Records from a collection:

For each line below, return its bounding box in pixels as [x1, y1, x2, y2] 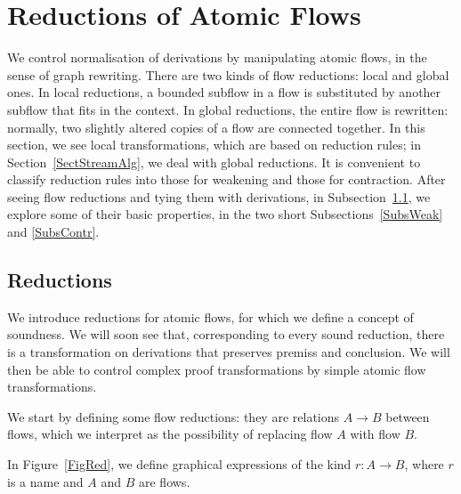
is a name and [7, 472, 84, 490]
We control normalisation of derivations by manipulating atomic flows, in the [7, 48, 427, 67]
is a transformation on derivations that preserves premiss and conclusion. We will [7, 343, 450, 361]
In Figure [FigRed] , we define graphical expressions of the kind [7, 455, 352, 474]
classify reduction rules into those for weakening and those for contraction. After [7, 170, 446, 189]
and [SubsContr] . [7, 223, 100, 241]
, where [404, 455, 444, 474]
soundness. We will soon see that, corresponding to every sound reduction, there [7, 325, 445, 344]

--

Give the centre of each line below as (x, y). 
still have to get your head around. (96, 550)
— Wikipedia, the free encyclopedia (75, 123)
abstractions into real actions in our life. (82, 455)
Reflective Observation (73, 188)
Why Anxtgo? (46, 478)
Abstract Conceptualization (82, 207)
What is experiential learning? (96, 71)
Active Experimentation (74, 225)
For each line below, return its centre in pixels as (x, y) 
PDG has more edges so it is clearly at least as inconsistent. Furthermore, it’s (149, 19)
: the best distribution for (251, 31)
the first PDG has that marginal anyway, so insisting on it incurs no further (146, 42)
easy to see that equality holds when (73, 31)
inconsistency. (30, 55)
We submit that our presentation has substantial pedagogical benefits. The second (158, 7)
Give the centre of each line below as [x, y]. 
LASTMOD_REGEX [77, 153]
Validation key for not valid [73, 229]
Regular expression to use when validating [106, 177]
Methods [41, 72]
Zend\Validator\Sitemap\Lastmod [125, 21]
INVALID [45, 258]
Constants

§ Problem to solve:
Look above for the line with "is a name and [7, 472, 84, 490]" and the line with "soundness. We will"; transcribe both and all lines in between, exactly, and nothing else.

§ Reply to the task:
is a name and [7, 472, 84, 490]
We control normalisation of derivations by manipulating atomic flows, in the [7, 48, 427, 67]
is a transformation on derivations that preserves premiss and conclusion. We will [7, 343, 450, 361]
In Figure [FigRed] , we define graphical expressions of the kind [7, 455, 352, 474]
classify reduction rules into those for weakening and those for contraction. After [7, 170, 446, 189]
and [SubsContr] . [7, 223, 100, 241]
, where [404, 455, 444, 474]
soundness. We will soon see that, corresponding to every sound reduction, there [7, 325, 445, 344]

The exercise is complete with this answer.